采用 「问-答」形式记录研读 CINN 开源框架的笔记
Q:CINN中子图编译的入口是在哪里?
for (const auto& node_vec : clusters) { // <------- 逐个遍历每个子图
// Classify var node to inputs, outputs, and internals.
GraphNodeSet cluster_set(node_vec.begin(), node_vec.end());
GraphNodeSet cluster_inputs, cluster_outputs, cluster_internals;
AnalyseClusterVariables(cluster_set,
deny_var_set,
&cluster_inputs,
&cluster_outputs,
&cluster_internals,
is_inference_stage,
all_skip_gc_vars);
auto subgraph = CreateNewSubGraph(
cluster_set, cluster_internals, cluster_inputs, cluster_outputs);
if (graph->Has(kSkipGcVarNames)) {
auto& sub_skip_gc_vars =
subgraph->GetOrInit<std::unordered_set<std::string>>(kSkipGcVarNames);
sub_skip_gc_vars = all_skip_gc_vars;
}
auto compilation_key = cinn_compiler->AddGraph(std::move(subgraph)); // <------ 添加子图(可能包含-1动态shape)
VLOG(4) << "Compilation Key:\n"
<< cinn_compiler->ReadableKey(compilation_key);
// Replace the found cluster to a new cinn op node
ReplaceSubGraphWithCinnOpNode(cluster_set, // <------- 编译并缓存每个子图的结果
cluster_inputs,
cluster_outputs,
cluster_internals,
compilation_key,
graph);
Q:AddGraph做的事情是什么?
int64_t CinnCompiler::AddGraph(std::unique_ptr<Graph> graph) {
int64_t graph_key = std::hash<Graph *>()((&(*graph)));
graphs_[graph_key] = std::move(graph); // <------ 编译期原生静态图包含-1
return graph_key;
}
// Add一个graph后,会同步替换原生的Graph为一个 [cinn_launch] Op
Q:CINN中不同Program下的子图编译结果可以复用么?hashkey是否耦合了var_name?

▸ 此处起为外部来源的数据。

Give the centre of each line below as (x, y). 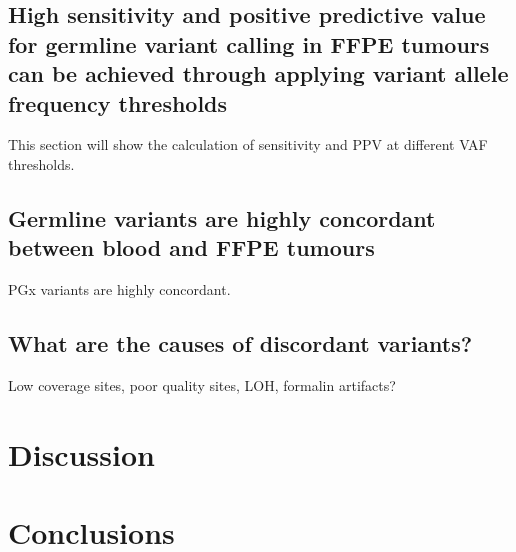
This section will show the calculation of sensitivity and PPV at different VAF (248, 144)
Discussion (81, 453)
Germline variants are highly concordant (222, 217)
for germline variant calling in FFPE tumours (249, 43)
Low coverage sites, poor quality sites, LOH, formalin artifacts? (202, 384)
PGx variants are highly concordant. (119, 289)
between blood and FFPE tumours (191, 247)
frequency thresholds (118, 102)
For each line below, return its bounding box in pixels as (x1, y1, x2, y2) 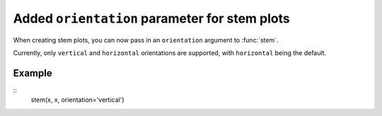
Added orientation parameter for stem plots (13, 11, 290, 26)
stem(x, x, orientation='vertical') (30, 95, 125, 104)
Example (13, 67, 52, 79)
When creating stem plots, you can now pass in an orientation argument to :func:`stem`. (13, 35, 279, 44)
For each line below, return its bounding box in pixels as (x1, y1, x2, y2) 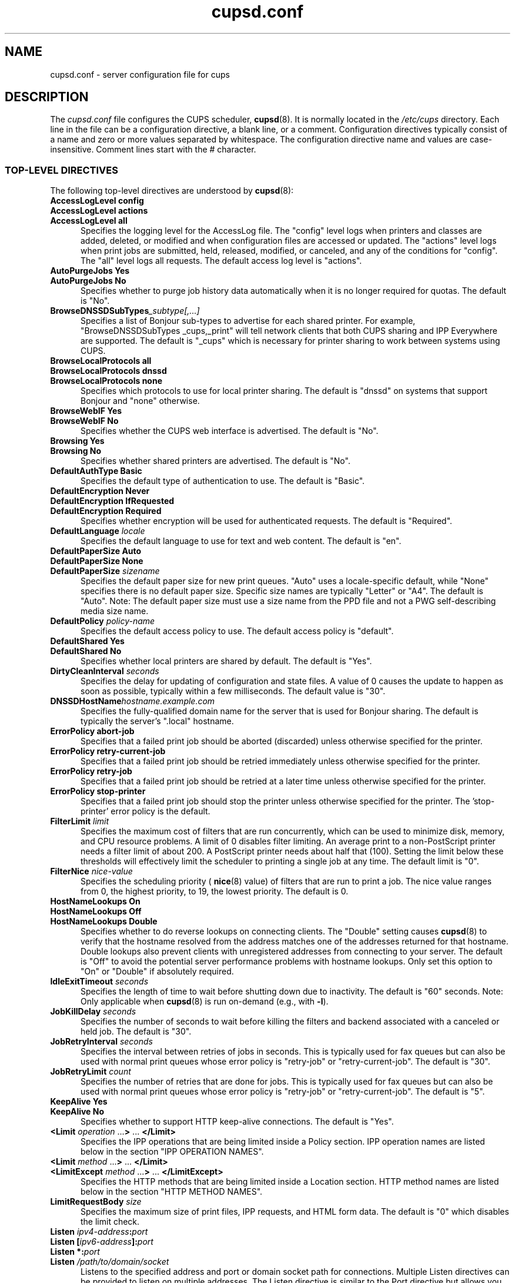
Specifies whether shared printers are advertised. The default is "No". (81, 456, 350, 466)
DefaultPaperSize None (50, 556, 143, 566)
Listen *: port (50, 1246, 100, 1257)
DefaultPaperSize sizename (50, 566, 160, 576)
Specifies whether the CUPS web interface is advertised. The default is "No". (81, 426, 379, 436)
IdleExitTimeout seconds (50, 976, 149, 987)
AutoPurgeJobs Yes (50, 266, 130, 276)
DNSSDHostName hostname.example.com (50, 696, 215, 707)
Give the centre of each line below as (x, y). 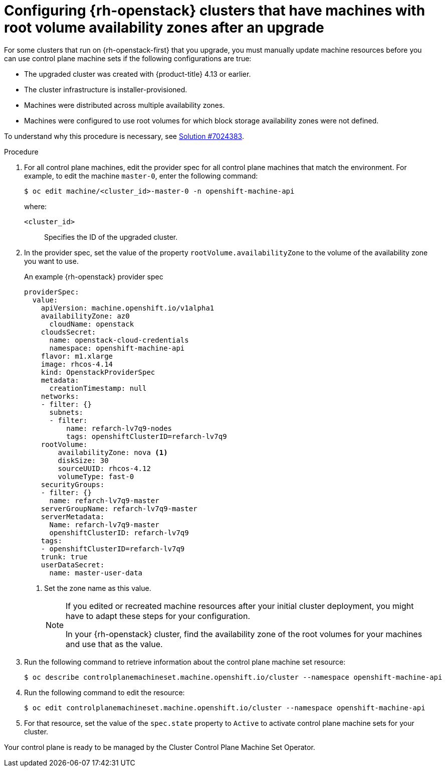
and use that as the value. (114, 644)
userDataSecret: (73, 565)
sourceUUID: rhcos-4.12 (104, 468)
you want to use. (51, 261)
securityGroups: (73, 484)
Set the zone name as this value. (98, 588)
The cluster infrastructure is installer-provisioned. (106, 89)
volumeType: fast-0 (96, 476)
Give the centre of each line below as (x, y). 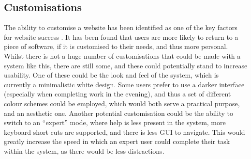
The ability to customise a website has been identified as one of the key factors (121, 27)
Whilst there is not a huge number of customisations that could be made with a (122, 56)
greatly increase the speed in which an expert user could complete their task (117, 141)
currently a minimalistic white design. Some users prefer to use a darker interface (124, 84)
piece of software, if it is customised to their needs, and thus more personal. (116, 46)
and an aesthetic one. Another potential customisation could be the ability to (118, 113)
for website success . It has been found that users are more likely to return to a (121, 37)
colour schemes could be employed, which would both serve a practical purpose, (122, 103)
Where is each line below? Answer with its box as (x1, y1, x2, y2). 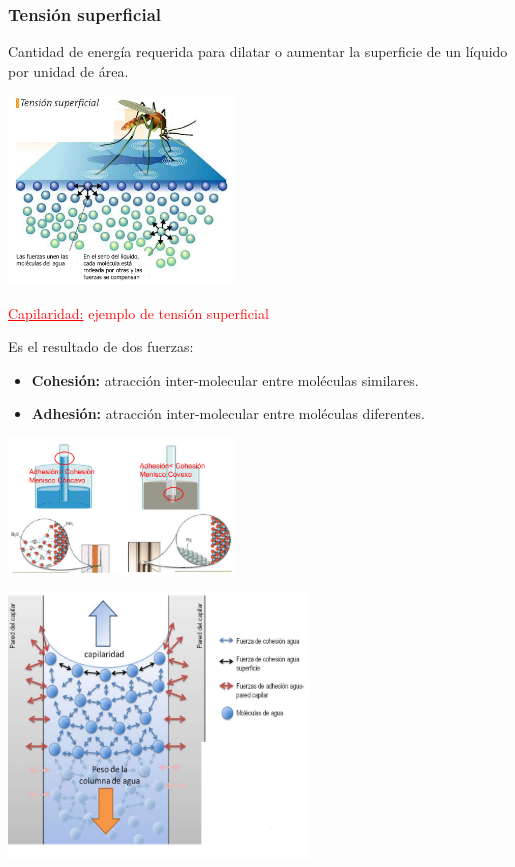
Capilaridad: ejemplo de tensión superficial (8, 302, 269, 323)
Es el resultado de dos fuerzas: (8, 336, 194, 357)
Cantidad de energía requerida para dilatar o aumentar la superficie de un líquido (8, 41, 508, 62)
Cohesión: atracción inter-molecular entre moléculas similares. (31, 369, 419, 390)
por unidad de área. (8, 60, 129, 81)
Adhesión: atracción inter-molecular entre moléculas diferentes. (31, 403, 425, 424)
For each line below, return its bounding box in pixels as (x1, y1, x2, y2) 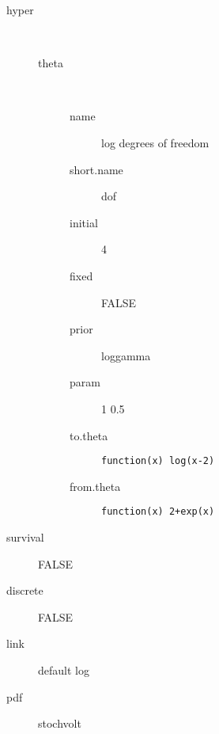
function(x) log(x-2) (101, 455, 215, 467)
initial (70, 214, 98, 230)
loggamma (101, 347, 151, 363)
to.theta (70, 427, 108, 443)
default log (38, 661, 89, 678)
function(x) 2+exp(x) (101, 506, 215, 518)
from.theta (70, 477, 121, 494)
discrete (6, 582, 43, 599)
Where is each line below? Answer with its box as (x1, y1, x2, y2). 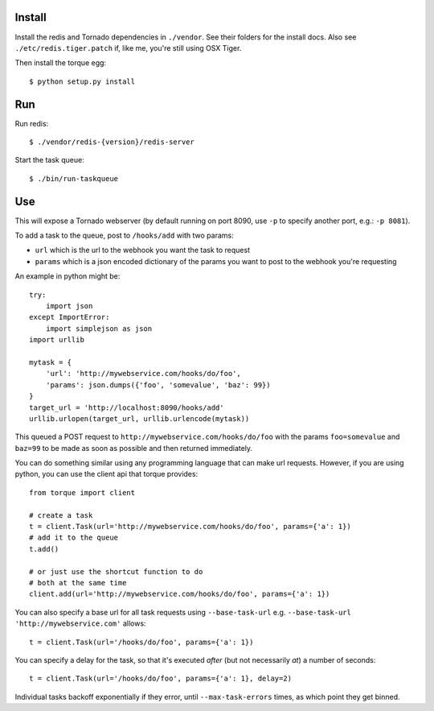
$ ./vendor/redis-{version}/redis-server (29, 137, 194, 147)
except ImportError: (29, 312, 110, 322)
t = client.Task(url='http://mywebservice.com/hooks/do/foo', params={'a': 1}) (29, 522, 351, 531)
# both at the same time (29, 578, 127, 587)
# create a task (29, 511, 93, 519)
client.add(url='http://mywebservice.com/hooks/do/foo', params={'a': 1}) (29, 589, 330, 599)
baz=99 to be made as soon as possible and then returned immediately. (14, 443, 253, 453)
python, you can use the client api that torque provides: (14, 469, 199, 479)
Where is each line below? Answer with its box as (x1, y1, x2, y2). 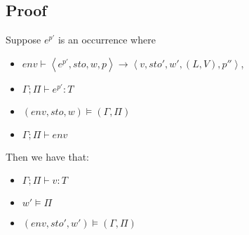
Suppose (6, 32, 41, 47)
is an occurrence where (58, 32, 156, 47)
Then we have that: (6, 149, 89, 163)
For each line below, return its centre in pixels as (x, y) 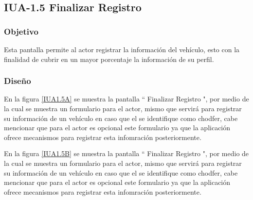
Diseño (18, 81)
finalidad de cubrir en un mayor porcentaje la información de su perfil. (109, 59)
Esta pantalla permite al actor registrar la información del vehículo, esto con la (122, 49)
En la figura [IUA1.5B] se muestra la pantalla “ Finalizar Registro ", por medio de (126, 153)
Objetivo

size_t CinnCacheKeyByStructure::HashGraph(const ir::Graph& graph) {
// sort grad node by name and id.
auto compare = [](ir::Node* n1, ir::Node* n2) {
return (n1->Name() == n2->Name()) ? (n1->id() < n2->id())
: (n1->Name() < n2->Name());
};
// graph.Nodes() return unordered_set, here using set to avoid the same graph
// may return different result
std::set<ir::Node*, bool (*)(ir::Node*, ir::Node*)> node_set(compare),
output_set(compare);
node_set.insert(graph.Nodes().begin(), graph.Nodes().end());
std::string hash_str;
for (ir::Node* n : node_set) {
hash_str.append(n->Name());
output_set.clear();
output_set.insert(n->outputs.begin(), n->outputs.end());
for (auto* out : output_set) {
hash_str.append(out->Name()); // <------ 耦合了graph中的var_name
}
}
VLOG(1) << "The hash graph:\n" << hash_str;
size_t hash_val = std::hash<std::string>()(hash_str);
VLOG(4) << "The graph's hash value by graph structure is: " << hash_val;
return hash_val;
} //
Bert中具体的一个hash_key样例:cumsumcumsum_0.tmp_0cumsum_0.tmp_0elementwise_subelementwise_subtmp_0feedinput_idsfetchfill_any_likefull_like_0.tmp_0full_like_0.tmp_0cumsumelementwise_subinput_idsfill_any_liketmp_0fetch
size_t CinnCacheKey::Hash::operator()(const CinnCacheKey& key) const {
std::ostringstream has_str;
for (const auto& name_shape : key.input_shapes_) { // <------- 输入shape信息
has_str << name_shape.first;
has_str << std::hash<phi::DDim>()(name_shape.second);
}
has_str << key.graph_hash_val_; // graph 结构信息
has_str << key.arch_str_; // target 信息
return std::hash<std::string>()(has_str.str());
}
Q:主框架是何时触发「编译」的?
template <typename DeviceContext, typename T>
class CinnLaunchOpKernel : public framework::OpKernel<T> {
public:
void Compute(const framework::ExecutionContext& ctx) const override {
const auto& compilation_key = ctx.template Attr<int64_t>(kCompilationKey);
// 根据输入的Tensor shape信息来触发,此时会消解掉一些动态shape为-1的值
const auto& cinn_compiled_object = CinnCompiler::GetInstance()->Compile(
compilation_key, inputs_name2tensor, target, stream);
}
Q:CINN是如何消除动态shape的?
void CinnGraphSymbolization::RunOp(const CinnOpDesc& op_desc,
const OpMapperContext& ctx) const {
const auto& op_type = op_desc.Type();
auto* kernel = ::cinn::frontend::OpMapperRegistry::Global()->Find(op_type);
VLOG(4) << "Running Op " << op_type;
kernel->Run(op_desc, ctx); // 此处会由NetBuilder->build()分发到具体API上,调用infer_shape
}
Q:CINN内部是哪里触发缓存机制的?
const CinnCompiledObject &CinnCompiler::Compile(
const Graph &graph,
const std::map<std::string, const phi::DenseTensor *> &input_tensors,
const Target &target,
void *stream) {
VLOG(4) << "-- The graph to be compiled is:\n" << VizGraph(graph);
CinnCacheKeyByAddress cur_key_by_address(
graph, input_tensors, target.arch_str()); // 优先通过graph.ptr + shape + target 来获取?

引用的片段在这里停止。